Я с испугом остановила свою лошадь, и в то же время редеющая пыль дала мне увидеть у ног моего коня поверженного жида, который кричал во весь голос: ратуйте! Его бледное лицо, полные ужаса глаза, растрепанные пейсы и широко разинутый рот делали его похожим на чудовище: лошадь моя захрапела, стала на дыбы, а жид на четвереньках отполз от остановившегося фронта; потом встал и, согнувшись почти до земли, убежал в местечко. Я после узнала, что он упал от страха; но был невредим, потому что случаю угодно было, чтоб в это самое время остановился скачущий эскадрон. После ученья рассказала я моим товарищам об этом происшествии. «Ну, что ж, – спросил Вонтробка, – когда ты увидел у ног своей лошади пручающегося жида с зияющею пастью и выпученными глазами, не пришло тебе на мысль из Федры:
De rage et de douleur ie monstre bondissantVient aux pieds des chevaux tomber on mugissant,Se route, et leur presente une queule enflammeeQui les couvre de feu, de sang, et de fumee»[5].
Домбровица. Мы расстались с александрийцами и пришли квартировать в местечко Домбровицу, принадлежащую графу Платеру, живущему в трех верстах от нее. Я сделала приятное знакомство, и довольно странным образом. Дымчевич, наш баталионный командир, занимает бельэтаж большого каменного дома; о жителях верхнего этажа мы не имели никакого понятия.
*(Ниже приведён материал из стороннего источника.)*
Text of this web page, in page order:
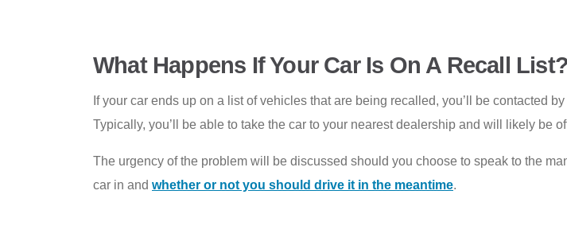
What Happens If Your Car Is On A Recall List?
If your car ends up on a list of vehicles that are being recalled, you’ll be contacted
Typically, you’ll be able to take the car to your nearest dealership and will likely be
The urgency of the problem will be discussed should you choose to speak to the
car in and whether or not you should drive it in the meantime.
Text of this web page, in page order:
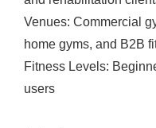
Venues: Commercial
home gyms, and B2B
Fitness Levels:
users
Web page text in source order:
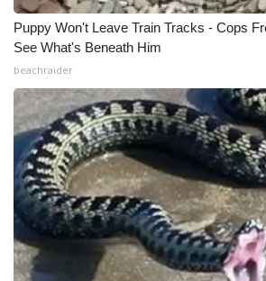
Contact Us
Employment
WCBI FCC Reports
Intern With Us
Meet the WCBI Team
Mobile App
WCBI – On-Air Guest Rules
Puppy Won't Leave Train Tracks - Cops
See What's Beneath Him
beachraider
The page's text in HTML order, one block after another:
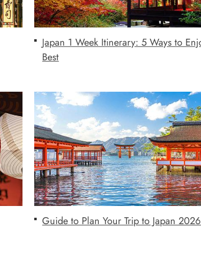
Japan 1 Week Itinerary: 5 Ways to
Best
Guide to Plan Your Trip to Japan 2026
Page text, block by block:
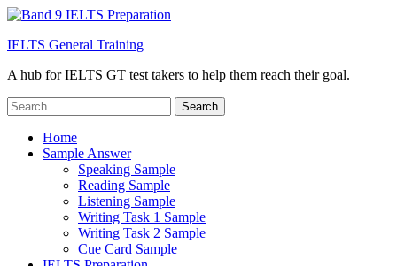
IELTS General Training
A hub for IELTS GT test takers to help them reach their goal.
Search
for:
Home
Sample Answer
Speaking Sample
Reading Sample
Listening Sample
Writing Task 1 Sample
Writing Task 2 Sample
Cue Card Sample
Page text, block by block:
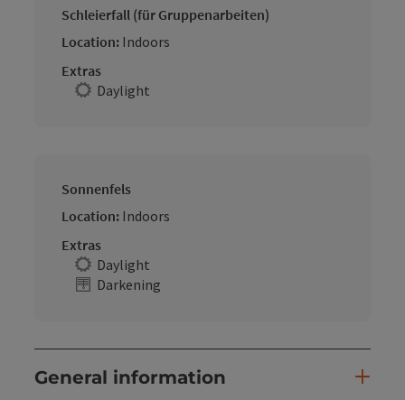
Schleierfall (für Gruppenarbeiten)
Location: Indoors
Extras
Daylight
Sonnenfels
Location: Indoors
Extras
Daylight
Darkening
General information
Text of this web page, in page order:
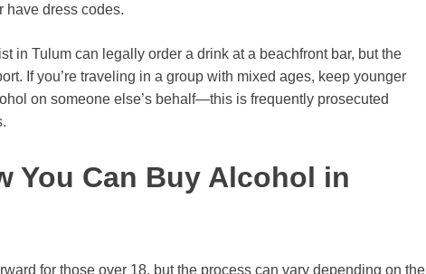
have dress codes.
in Tulum can legally order a drink at a beachfront bar, but the
If you’re traveling in a group with mixed ages, keep younger
on someone else’s behalf—this is frequently prosecuted
You Can Buy Alcohol in
for those over 18, but the process can vary depending on the
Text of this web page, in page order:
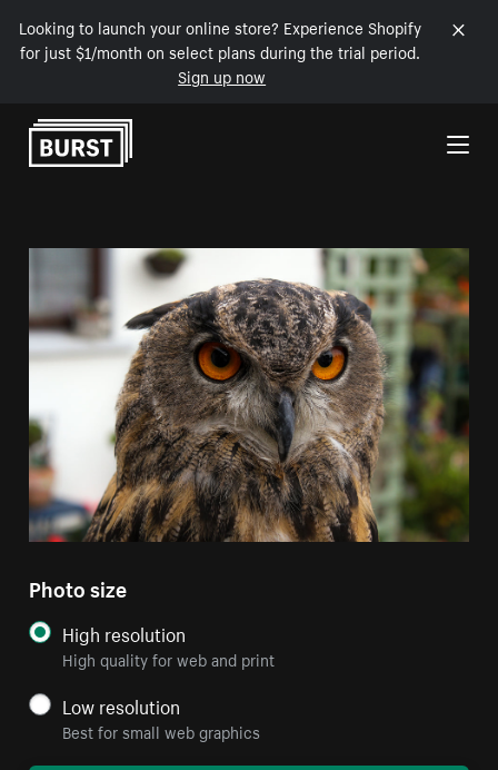
Looking to launch your online store? Experience Shopify
for just $1/month on select plans during the trial period.
Sign up now
Skip to Content
Photo size
High resolution
High quality for web and print
Low resolution
Best for small web graphics
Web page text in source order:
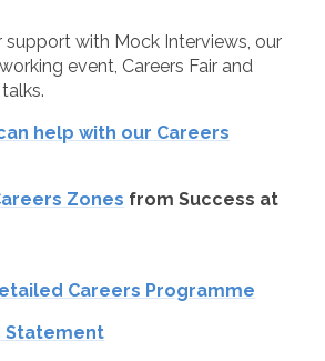
support with Mock Interviews, our
event, Careers Fair and
help with our Careers
Zones from Success at
Careers Programme
Statement
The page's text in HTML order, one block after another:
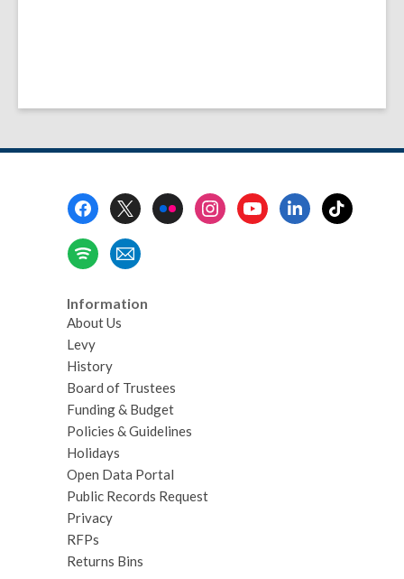
Information
About Us
Levy
History
Board of Trustees
Funding & Budget
Policies & Guidelines
Holidays
Open Data Portal
Public Records Request
Privacy
RFPs
Returns Bins
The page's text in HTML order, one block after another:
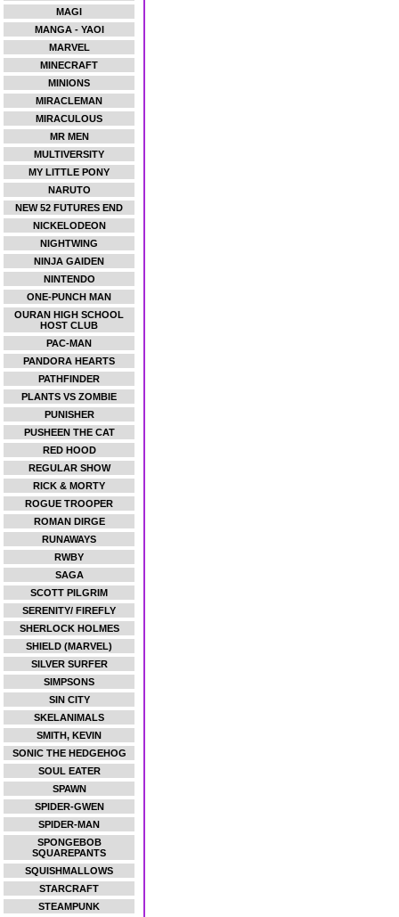
MAGI
MANGA - YAOI
MARVEL
MINECRAFT
MINIONS
MIRACLEMAN
MIRACULOUS
MR MEN
MULTIVERSITY
MY LITTLE PONY
NARUTO
NEW 52 FUTURES END
NICKELODEON
NIGHTWING
NINJA GAIDEN
NINTENDO
ONE-PUNCH MAN
OURAN HIGH SCHOOL
HOST CLUB
PAC-MAN
PANDORA HEARTS
PATHFINDER
PLANTS VS ZOMBIE
PUNISHER
PUSHEEN THE CAT
RED HOOD
REGULAR SHOW
RICK & MORTY
ROGUE TROOPER
ROMAN DIRGE
RUNAWAYS
RWBY
SAGA
SCOTT PILGRIM
SERENITY/ FIREFLY
SHERLOCK HOLMES
SHIELD (MARVEL)
SILVER SURFER
SIMPSONS
SIN CITY
SKELANIMALS
SMITH, KEVIN
SONIC THE HEDGEHOG
SOUL EATER
SPAWN
SPIDER-GWEN
SPIDER-MAN
SPONGEBOB
SQUAREPANTS
SQUISHMALLOWS
STARCRAFT
STEAMPUNK
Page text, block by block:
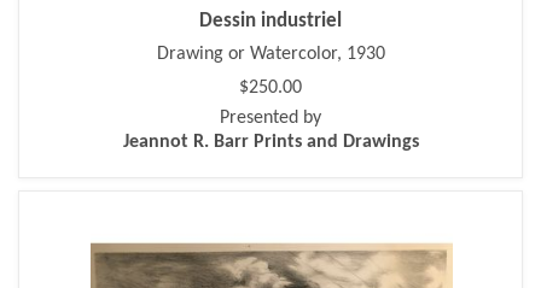
Dessin industriel
Drawing or Watercolor, 1930
$250.00
Presented by
Jeannot R. Barr Prints and Drawings
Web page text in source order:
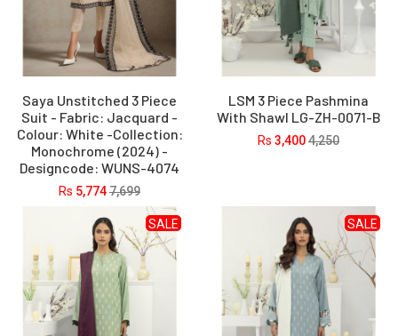
Saya Unstitched 3 Piece
Suit - Fabric: Jacquard -
Colour: White -Collection:
Monochrome (2024) -
Designcode: WUNS-4074
Rs 5,7747,699
LSM 3 Piece Pashmina
With Shawl LG-ZH-0071-B
Rs 3,4004,250
SALE SALE
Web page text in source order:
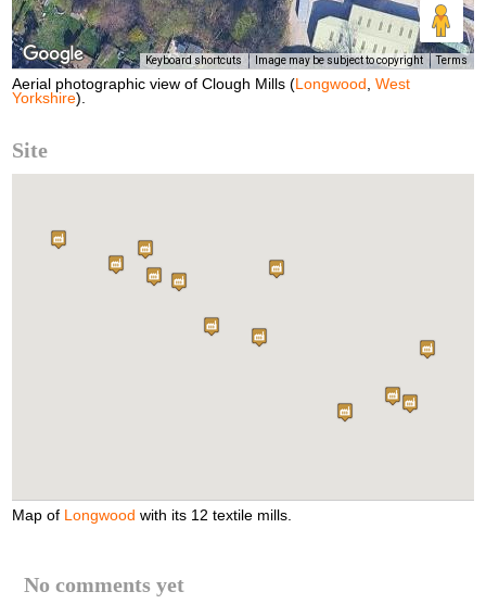
Keyboard shortcuts Image may be subject to copyright Terms
Aerial photographic view of Clough Mills ( Longwood ,West
Yorkshire).
Site
Map of Longwood with its 12 textile mills.
No comments yet
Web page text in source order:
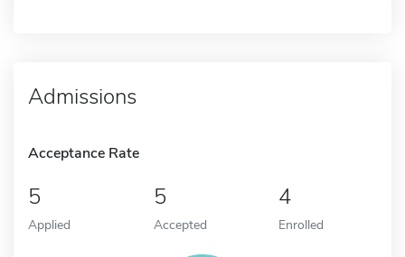
Admissions
Acceptance Rate
5
Applied
5
Accepted
4
Enrolled
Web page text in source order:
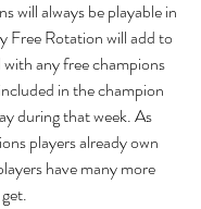
will always be playable in
Free Rotation will add to
any free champions
in the champion
during that week. As
players already own
have many more
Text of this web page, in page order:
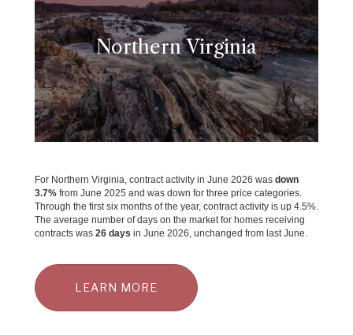
Northern Virginia
For Northern Virginia, contract activity in June 2026 was down
3.7% from June 2025 and was down for three price categories.
Through the first six months of the year, contract activity is up 4.5%.
The average number of days on the market for homes receiving
contracts was 26 days in June 2026, unchanged from last June.
LEARN MORE
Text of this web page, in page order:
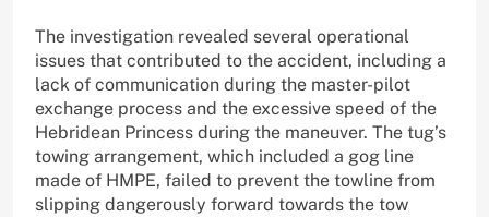
The investigation revealed several operational
issues that contributed to the accident, including a
lack of communication during the master-pilot
exchange process and the excessive speed of the
Hebridean Princess during the maneuver. The tug’s
towing arrangement, which included a gog line
made of HMPE, failed to prevent the towline from
slipping dangerously forward towards the tow
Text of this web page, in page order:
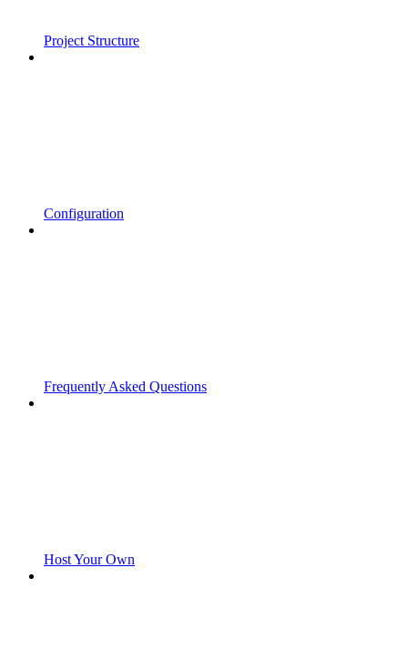
Project Structure
Configuration
Frequently Asked Questions
Host Your Own
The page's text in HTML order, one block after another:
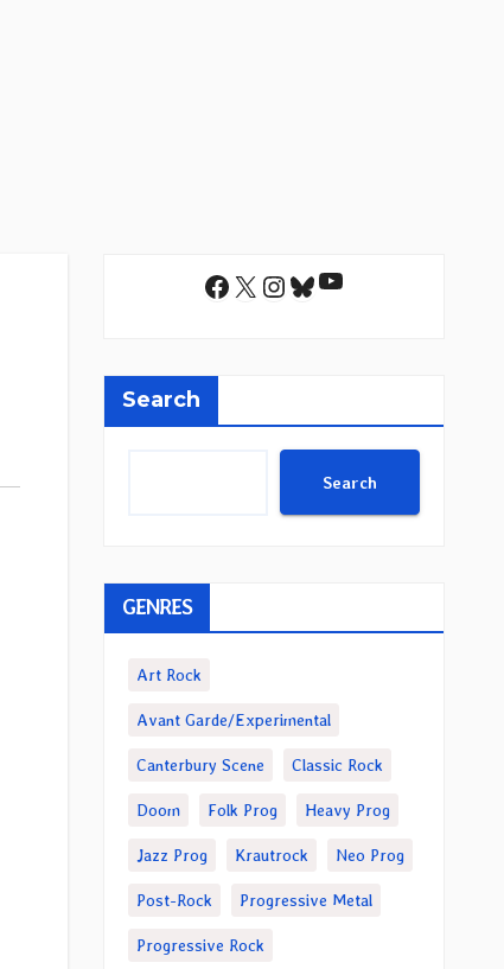
Facebook
X Instagram
Bluesky
YouTube
Search
Search
GENRES
Art Rock
Avant Garde/Experimental
Canterbury Scene Classic Rock
Doom Folk Prog Heavy Prog
Jazz Prog Krautrock Neo Prog
Post-Rock Progressive Metal
Progressive Rock
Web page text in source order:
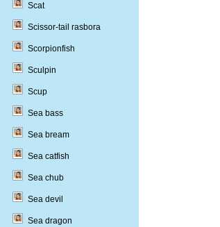
Scat
Scissor-tail rasbora
Scorpionfish
Sculpin
Scup
Sea bass
Sea bream
Sea catfish
Sea chub
Sea devil
Sea dragon
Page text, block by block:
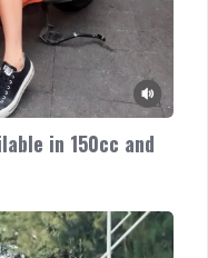
in 150cc and
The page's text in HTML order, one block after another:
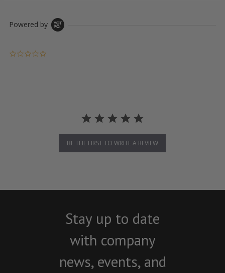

В один день, будучи дежурным по караулам, по обязанности своей пришла я к Дымчевичу с рапортом; всходя на крыльцо, слышу звуки фортепиано. Эта необыкновенность и превосходство игры заставили меня забыть Дымчевича, рапорт и все на свете караулы. Я пошла туда, откуда неслась обворожительная гармония: всхожу на лестницу, иду по коридору и прихожу к дверям, за которыми явственно слышу музыку; отворяю и, к удивлению моему, вижу себя в кухне, в которой не было и не могло быть фортепиан. Остановясь в изумлении, я продолжаю слушать: играют в соседней комнате; ведома гусарскою предприимчивостью, я иду далее, решась непременно узнать, кто так прекрасно чарует слух мой.
Прихожу к другой двери, отворяю ее, и восклицание: «Ах, боже мой!» – прекратило тотчас музыку. Вскрикнувшая дама была пожилая женщина; она смотрела на меня с беспокойным и вопрошающим видом; но молодая, игравшая на пиано, хотя смешалась было, тотчас, однако ж, оправилась, когда я сказала, как умела, по-польски, что прекрасная игра ее вела меня, как очарованного, через все места против моей воли и всякого приличия; что если приход мой через кухню кажется ей странным, то прошу ее вспомнить, что я не властен был выбирать дорогу. Она отвечала чистым польским наречием, что ей очень приятен случай, доставляющий ей мое посещение.
Меня просили садиться, а я просила ее продолжать свою игру, что она тотчас и исполнила. Окончив, она стала говорить своей матери по-русски. Я удивлялась правильному выговору ее и сказала ей об этом. «Я – русская», – отвечала она. «Ах, боже мой! Так на что ж я ломаю всеми образами язык свой, чтоб говорить с вами по-польски?» – «Не знаю», – сказала, смеючись, молодая госпожа Выродова: так была фамилия моей новой знакомой. Это приключение имело весьма приятные последствия: мать и дочь так полюбили меня и до такой степени дорожили моим товариществом, что ни одного дня не могли провесть без меня, и, если я который день не приходила, выговаривали и решительно не хотели, чтобы я пропустила хоть одни сутки, не быв у них; на это я и сама охотно согласилась, потому что нигде не находила столько ума, приятности обращения, ласки, дружбы, отличного образования и блестящих талантов, как в молодой Выродовой.